Records from a data collection:
▬▬▬▬▬▬
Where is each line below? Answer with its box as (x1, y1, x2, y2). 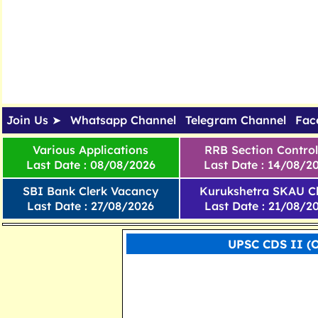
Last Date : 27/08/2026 (27, 199, 155, 213)
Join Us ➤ (6, 113, 62, 127)
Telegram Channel (185, 113, 286, 127)
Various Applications (33, 143, 149, 157)
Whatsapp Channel (70, 113, 176, 127)
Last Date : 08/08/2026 (26, 158, 155, 172)
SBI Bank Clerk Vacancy (22, 184, 159, 198)
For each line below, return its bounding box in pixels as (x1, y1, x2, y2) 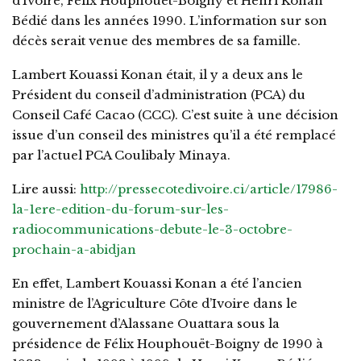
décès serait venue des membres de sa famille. (12, 32, 301, 48)
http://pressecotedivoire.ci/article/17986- (80, 180, 338, 197)
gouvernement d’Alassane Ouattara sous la (12, 315, 280, 331)
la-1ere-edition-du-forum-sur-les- (12, 201, 229, 217)
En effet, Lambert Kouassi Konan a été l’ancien (12, 275, 302, 291)
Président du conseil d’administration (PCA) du (12, 86, 305, 102)
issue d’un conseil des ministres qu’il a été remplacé (12, 127, 336, 143)
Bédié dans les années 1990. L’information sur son (12, 12, 327, 28)
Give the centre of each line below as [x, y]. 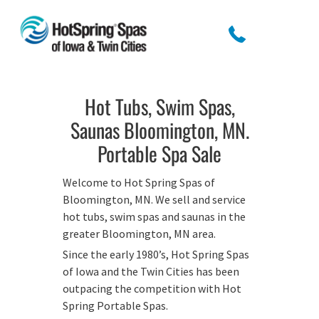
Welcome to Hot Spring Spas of [139, 182]
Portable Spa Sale [159, 153]
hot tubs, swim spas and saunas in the [154, 216]
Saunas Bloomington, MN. [159, 130]
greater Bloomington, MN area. [139, 234]
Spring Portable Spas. [115, 305]
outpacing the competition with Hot [152, 288]
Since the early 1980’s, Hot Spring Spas [156, 254]
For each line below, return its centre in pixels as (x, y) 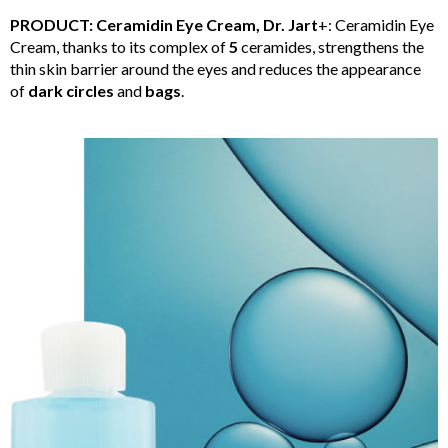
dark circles (71, 90)
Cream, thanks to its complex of (119, 46)
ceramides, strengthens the (331, 46)
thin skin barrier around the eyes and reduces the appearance (215, 68)
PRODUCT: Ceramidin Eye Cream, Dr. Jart (164, 24)
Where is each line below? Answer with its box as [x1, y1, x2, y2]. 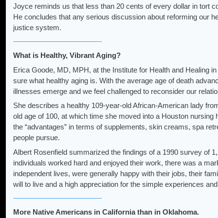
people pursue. [13, 133, 60, 142]
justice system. [13, 23, 61, 32]
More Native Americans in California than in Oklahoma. [13, 207, 199, 216]
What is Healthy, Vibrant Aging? [13, 51, 121, 60]
▬▬▬▬▬▬
Exercise prompt -
Across the data above, how many lines contain "Spring"? Reply with a bare number.

Response to the exercise -
3